Troy pauses. “I’m sorry about Len. I don’t know what’s gotten into him.”
“It’s okay,” I say. “I’m sorry if yesterday . . . I didn’t mean to cause you trouble.” I don’t know how to say the rest of what I should.
I didn’t mean to kiss you. I didn’t mean to toy with your emotions. I didn’t mean to keep changing my mind about you.
He finishes for me. “You’re worth it, Syd.”
I disagree, but I’m not sure how to argue without sounding ungrateful. “I really like the earrings. Thank you.”
He blushes and backs away a few steps before Perry collects him with a slap on the back on the way up the stairs.

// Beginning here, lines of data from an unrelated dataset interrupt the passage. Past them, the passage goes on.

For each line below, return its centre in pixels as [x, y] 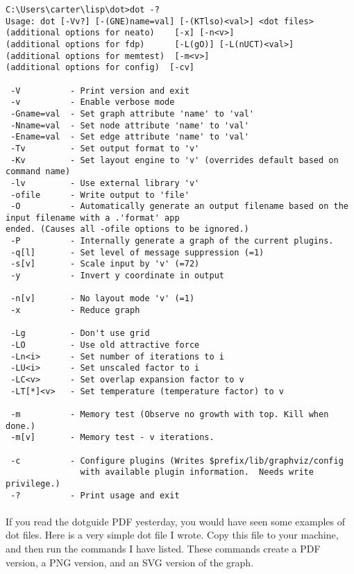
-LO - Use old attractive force [105, 345]
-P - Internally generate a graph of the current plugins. [172, 241]
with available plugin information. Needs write [197, 472]
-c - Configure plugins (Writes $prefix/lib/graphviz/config [177, 461]
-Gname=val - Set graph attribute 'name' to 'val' [132, 113]
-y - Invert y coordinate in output [117, 276]
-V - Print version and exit [100, 91]
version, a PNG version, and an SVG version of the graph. [130, 562]
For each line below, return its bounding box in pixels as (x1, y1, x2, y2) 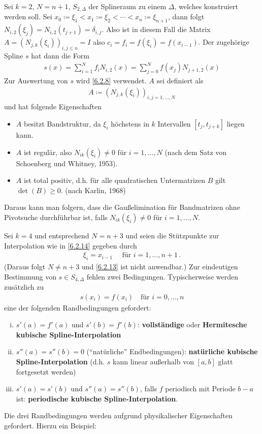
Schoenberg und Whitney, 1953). (16, 158, 118, 168)
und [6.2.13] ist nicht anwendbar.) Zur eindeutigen (81, 261, 238, 271)
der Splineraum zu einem (88, 1, 167, 11)
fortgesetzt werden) (16, 366, 76, 377)
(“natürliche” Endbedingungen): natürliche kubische (86, 346, 258, 357)
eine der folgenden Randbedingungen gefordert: (4, 302, 151, 313)
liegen (226, 118, 245, 129)
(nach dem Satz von (165, 146, 227, 157)
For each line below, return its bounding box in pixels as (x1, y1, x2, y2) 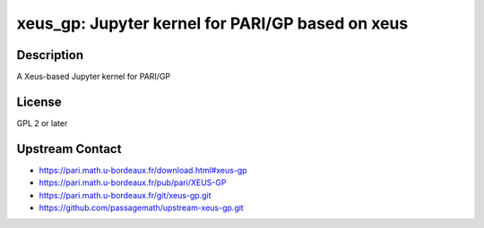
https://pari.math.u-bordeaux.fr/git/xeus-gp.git (39, 190, 212, 200)
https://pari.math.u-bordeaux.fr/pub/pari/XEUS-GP (39, 177, 227, 188)
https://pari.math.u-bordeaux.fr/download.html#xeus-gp (39, 165, 247, 175)
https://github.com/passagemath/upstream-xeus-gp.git (39, 202, 244, 214)
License (16, 94, 62, 109)
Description (16, 47, 84, 63)
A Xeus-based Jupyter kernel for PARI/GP (16, 72, 171, 82)
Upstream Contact (16, 141, 122, 156)
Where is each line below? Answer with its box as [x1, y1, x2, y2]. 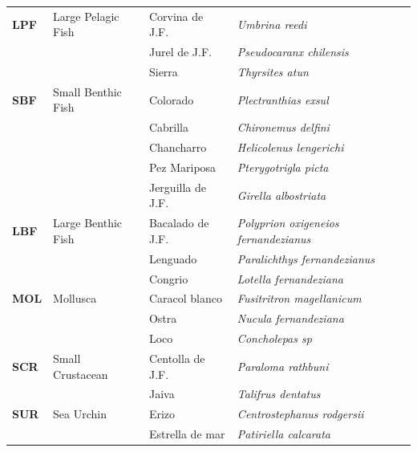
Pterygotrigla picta [237, 159, 329, 175]
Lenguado [148, 250, 197, 267]
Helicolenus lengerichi [237, 139, 344, 156]
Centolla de [148, 349, 205, 366]
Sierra [148, 63, 178, 80]
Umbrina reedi [237, 15, 307, 32]
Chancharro [148, 139, 207, 156]
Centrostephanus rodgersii [237, 405, 364, 422]
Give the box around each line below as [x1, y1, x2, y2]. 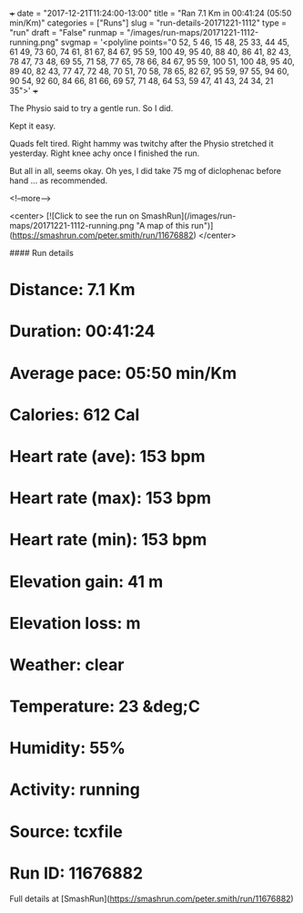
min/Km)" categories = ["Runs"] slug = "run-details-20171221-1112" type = [9, 17, 287, 28]
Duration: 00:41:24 [9, 321, 156, 342]
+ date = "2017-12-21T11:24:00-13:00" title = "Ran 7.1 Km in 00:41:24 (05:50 [9, 8, 292, 18]
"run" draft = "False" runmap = [9, 27, 126, 37]
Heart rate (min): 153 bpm [9, 529, 207, 550]
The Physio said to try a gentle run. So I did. [9, 103, 174, 113]
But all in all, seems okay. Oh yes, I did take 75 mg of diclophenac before [9, 166, 282, 176]
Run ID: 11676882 [9, 863, 144, 883]
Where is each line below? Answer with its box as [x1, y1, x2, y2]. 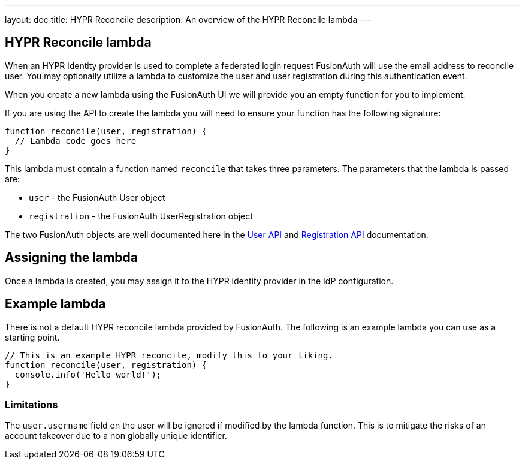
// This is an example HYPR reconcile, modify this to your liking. [5, 350, 333, 360]
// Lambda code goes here [14, 135, 137, 146]
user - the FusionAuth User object [29, 192, 165, 203]
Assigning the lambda [5, 250, 138, 266]
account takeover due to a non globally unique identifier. [5, 430, 227, 441]
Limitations [5, 398, 58, 411]
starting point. [5, 332, 60, 342]
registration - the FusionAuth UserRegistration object [29, 210, 253, 221]
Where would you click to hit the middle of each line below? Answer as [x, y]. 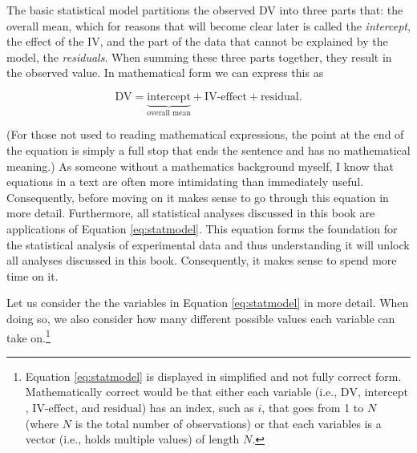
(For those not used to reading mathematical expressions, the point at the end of [205, 134]
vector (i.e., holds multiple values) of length [132, 439]
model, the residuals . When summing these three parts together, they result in [199, 57]
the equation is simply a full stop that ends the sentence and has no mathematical [208, 150]
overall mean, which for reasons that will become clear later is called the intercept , [208, 25]
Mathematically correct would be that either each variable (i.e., [181, 392]
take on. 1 [28, 336]
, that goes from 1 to [313, 407]
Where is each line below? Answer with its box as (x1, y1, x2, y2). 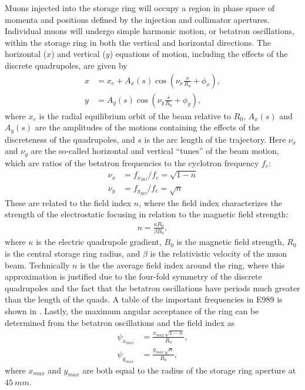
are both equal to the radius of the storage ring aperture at (82, 364, 296, 376)
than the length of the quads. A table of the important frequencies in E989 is (5, 293, 283, 305)
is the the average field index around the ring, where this (80, 258, 285, 271)
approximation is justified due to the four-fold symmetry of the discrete (5, 270, 262, 283)
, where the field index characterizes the (139, 196, 282, 209)
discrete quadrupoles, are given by (5, 59, 128, 71)
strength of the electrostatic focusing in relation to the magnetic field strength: (5, 208, 289, 220)
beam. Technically (5, 258, 70, 271)
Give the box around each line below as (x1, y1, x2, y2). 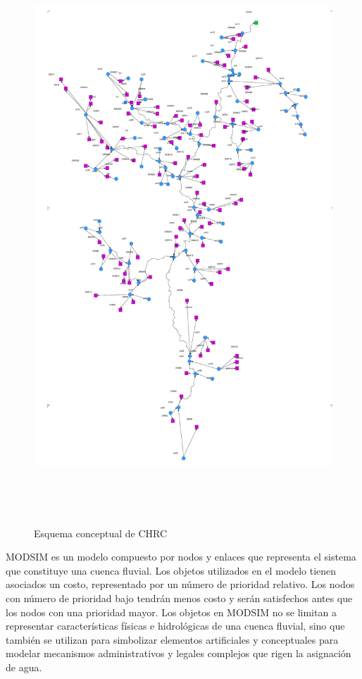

The tapestry Len disappeared behind is moving. I can hear Len and Cas bickering. I have no doubt I am the cause of their current disagreement. I could continue to pretend I don’t hear, but at this point, I prefer a reduction in subterfuge.
“What are you doing in there?” I ask, prodding the curtain at shoulder level until something yelps. “You’re doing a shitty job of hiding, because I can still hear you.”
Cas looks out from behind the curtain to show me her face. Her hair is in a lopsided updo and her eyes are so heavily rimmed she looks more raccoon than young woman. “Help.”
I slip behind the tapestry, which conceals a long hallway—one I haven’t been down before, at least recently. “Where am I?”
Len pulls out his flask and leans against the adjacent wall, talking to himself. “I give up. What do I know? Screw you, Len!” He turns to a potted tree, boxing the leaves.
“Let him work this out,” Cas says. She hustles me down the hall, which somehow connects to the hallway to her room. I make her carefully blot everything off her face, avoiding the cuts on her cheeks. Underneath her base makeup, she sports the traces of a shiner. While she works, I pin her hair up in soft blonde loops.
“Thanks for the dress,” she says. “I know it was your . . . it was special.”
I hold my hand out for more bobby pins. “It is special. You look way better in it than I ever would. You should keep it.”
“I can’t.”
“Sure you can.”
“I’m sorry I told you that you should change, Syd. I hope you know I don’t want that.”
I put the pins down and grab her hand. “Do you want to talk about it? Who did this?”
“Not right now.”
“Okay, prizefighter. But I can’t put makeup on your eyes if you won’t quit with the waterworks.”
“I’m never going to be good at this,” she says, dropping her eyes from the mirror and picking at a piece of lint on her thigh.